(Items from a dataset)
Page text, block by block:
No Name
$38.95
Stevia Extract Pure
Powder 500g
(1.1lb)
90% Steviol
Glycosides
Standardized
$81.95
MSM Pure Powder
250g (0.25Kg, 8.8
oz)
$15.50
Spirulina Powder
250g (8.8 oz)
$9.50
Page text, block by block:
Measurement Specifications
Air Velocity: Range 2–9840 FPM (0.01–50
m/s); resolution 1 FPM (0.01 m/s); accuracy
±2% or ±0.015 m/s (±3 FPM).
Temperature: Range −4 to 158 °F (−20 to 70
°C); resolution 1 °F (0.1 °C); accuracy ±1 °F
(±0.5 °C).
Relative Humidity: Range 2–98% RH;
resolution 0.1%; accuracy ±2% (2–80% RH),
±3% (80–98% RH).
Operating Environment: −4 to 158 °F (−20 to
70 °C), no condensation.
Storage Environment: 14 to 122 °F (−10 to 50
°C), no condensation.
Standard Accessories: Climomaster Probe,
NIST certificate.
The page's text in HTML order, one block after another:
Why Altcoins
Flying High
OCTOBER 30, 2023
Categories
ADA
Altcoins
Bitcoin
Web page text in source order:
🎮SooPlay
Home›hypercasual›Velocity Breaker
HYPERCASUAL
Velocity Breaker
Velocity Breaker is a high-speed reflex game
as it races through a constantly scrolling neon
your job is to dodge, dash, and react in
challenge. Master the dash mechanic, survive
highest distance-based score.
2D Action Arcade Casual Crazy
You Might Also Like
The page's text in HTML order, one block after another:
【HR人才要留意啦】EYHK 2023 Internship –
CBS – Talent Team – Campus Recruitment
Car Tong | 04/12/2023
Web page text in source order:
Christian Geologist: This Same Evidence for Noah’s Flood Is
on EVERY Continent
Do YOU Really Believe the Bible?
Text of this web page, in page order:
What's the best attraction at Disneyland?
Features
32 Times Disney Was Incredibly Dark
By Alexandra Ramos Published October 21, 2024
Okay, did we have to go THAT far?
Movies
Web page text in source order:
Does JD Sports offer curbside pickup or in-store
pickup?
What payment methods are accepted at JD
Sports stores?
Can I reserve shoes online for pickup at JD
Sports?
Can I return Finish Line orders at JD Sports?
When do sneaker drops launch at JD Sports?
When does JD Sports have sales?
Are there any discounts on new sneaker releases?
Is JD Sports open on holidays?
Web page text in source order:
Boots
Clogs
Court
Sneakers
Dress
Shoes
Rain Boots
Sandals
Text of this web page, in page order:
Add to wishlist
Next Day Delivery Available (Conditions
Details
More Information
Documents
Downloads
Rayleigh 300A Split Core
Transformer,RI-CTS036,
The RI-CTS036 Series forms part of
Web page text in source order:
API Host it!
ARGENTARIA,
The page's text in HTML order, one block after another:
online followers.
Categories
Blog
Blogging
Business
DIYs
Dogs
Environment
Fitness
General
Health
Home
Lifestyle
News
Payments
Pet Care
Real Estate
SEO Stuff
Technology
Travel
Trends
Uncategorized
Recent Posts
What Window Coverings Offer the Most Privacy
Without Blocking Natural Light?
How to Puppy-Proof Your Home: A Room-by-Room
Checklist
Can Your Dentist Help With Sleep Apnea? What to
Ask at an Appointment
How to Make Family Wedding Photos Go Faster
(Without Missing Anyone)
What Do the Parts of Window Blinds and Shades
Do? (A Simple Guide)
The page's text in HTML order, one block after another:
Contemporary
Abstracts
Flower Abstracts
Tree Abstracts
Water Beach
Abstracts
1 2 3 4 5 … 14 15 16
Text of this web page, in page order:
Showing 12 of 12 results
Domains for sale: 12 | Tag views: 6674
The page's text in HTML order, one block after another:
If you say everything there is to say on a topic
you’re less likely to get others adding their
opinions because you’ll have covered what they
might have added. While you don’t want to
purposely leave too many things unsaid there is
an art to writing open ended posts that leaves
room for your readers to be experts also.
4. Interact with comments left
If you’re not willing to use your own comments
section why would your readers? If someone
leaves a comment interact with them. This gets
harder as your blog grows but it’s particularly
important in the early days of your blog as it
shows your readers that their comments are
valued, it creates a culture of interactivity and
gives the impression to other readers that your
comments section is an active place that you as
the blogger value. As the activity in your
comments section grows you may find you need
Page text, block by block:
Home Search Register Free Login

=== Brief ===
Reproduce the entries above exactly, every line included.

=== Solved problem ===
Page text, block by block:
No Name
$38.95
Stevia Extract Pure
Powder 500g
(1.1lb)
90% Steviol
Glycosides
Standardized
$81.95
MSM Pure Powder
250g (0.25Kg, 8.8
oz)
$15.50
Spirulina Powder
250g (8.8 oz)
$9.50
Page text, block by block:
Measurement Specifications
Air Velocity: Range 2–9840 FPM (0.01–50
m/s); resolution 1 FPM (0.01 m/s); accuracy
±2% or ±0.015 m/s (±3 FPM).
Temperature: Range −4 to 158 °F (−20 to 70
°C); resolution 1 °F (0.1 °C); accuracy ±1 °F
(±0.5 °C).
Relative Humidity: Range 2–98% RH;
resolution 0.1%; accuracy ±2% (2–80% RH),
±3% (80–98% RH).
Operating Environment: −4 to 158 °F (−20 to
70 °C), no condensation.
Storage Environment: 14 to 122 °F (−10 to 50
°C), no condensation.
Standard Accessories: Climomaster Probe,
NIST certificate.
The page's text in HTML order, one block after another:
Why Altcoins
Flying High
OCTOBER 30, 2023
Categories
ADA
Altcoins
Bitcoin
Web page text in source order:
🎮SooPlay
Home›hypercasual›Velocity Breaker
HYPERCASUAL
Velocity Breaker
Velocity Breaker is a high-speed reflex game
as it races through a constantly scrolling neon
your job is to dodge, dash, and react in
challenge. Master the dash mechanic, survive
highest distance-based score.
2D Action Arcade Casual Crazy
You Might Also Like
The page's text in HTML order, one block after another:
【HR人才要留意啦】EYHK 2023 Internship –
CBS – Talent Team – Campus Recruitment
Car Tong | 04/12/2023
Web page text in source order:
Christian Geologist: This Same Evidence for Noah’s Flood Is
on EVERY Continent
Do YOU Really Believe the Bible?
Text of this web page, in page order:
What's the best attraction at Disneyland?
Features
32 Times Disney Was Incredibly Dark
By Alexandra Ramos Published October 21, 2024
Okay, did we have to go THAT far?
Movies
Web page text in source order:
Does JD Sports offer curbside pickup or in-store
pickup?
What payment methods are accepted at JD
Sports stores?
Can I reserve shoes online for pickup at JD
Sports?
Can I return Finish Line orders at JD Sports?
When do sneaker drops launch at JD Sports?
When does JD Sports have sales?
Are there any discounts on new sneaker releases?
Is JD Sports open on holidays?
Web page text in source order:
Boots
Clogs
Court
Sneakers
Dress
Shoes
Rain Boots
Sandals
Text of this web page, in page order:
Add to wishlist
Next Day Delivery Available (Conditions
Details
More Information
Documents
Downloads
Rayleigh 300A Split Core
Transformer,RI-CTS036,
The RI-CTS036 Series forms part of
Web page text in source order:
API Host it!
ARGENTARIA,
The page's text in HTML order, one block after another:
online followers.
Categories
Blog
Blogging
Business
DIYs
Dogs
Environment
Fitness
General
Health
Home
Lifestyle
News
Payments
Pet Care
Real Estate
SEO Stuff
Technology
Travel
Trends
Uncategorized
Recent Posts
What Window Coverings Offer the Most Privacy
Without Blocking Natural Light?
How to Puppy-Proof Your Home: A Room-by-Room
Checklist
Can Your Dentist Help With Sleep Apnea? What to
Ask at an Appointment
How to Make Family Wedding Photos Go Faster
(Without Missing Anyone)
What Do the Parts of Window Blinds and Shades
Do? (A Simple Guide)
The page's text in HTML order, one block after another:
Contemporary
Abstracts
Flower Abstracts
Tree Abstracts
Water Beach
Abstracts
1 2 3 4 5 … 14 15 16
Text of this web page, in page order:
Showing 12 of 12 results
Domains for sale: 12 | Tag views: 6674
The page's text in HTML order, one block after another:
If you say everything there is to say on a topic
you’re less likely to get others adding their
opinions because you’ll have covered what they
might have added. While you don’t want to
purposely leave too many things unsaid there is
an art to writing open ended posts that leaves
room for your readers to be experts also.
4. Interact with comments left
If you’re not willing to use your own comments
section why would your readers? If someone
leaves a comment interact with them. This gets
harder as your blog grows but it’s particularly
important in the early days of your blog as it
shows your readers that their comments are
valued, it creates a culture of interactivity and
gives the impression to other readers that your
comments section is an active place that you as
the blogger value. As the activity in your
comments section grows you may find you need
Page text, block by block:
Home Search Register Free Login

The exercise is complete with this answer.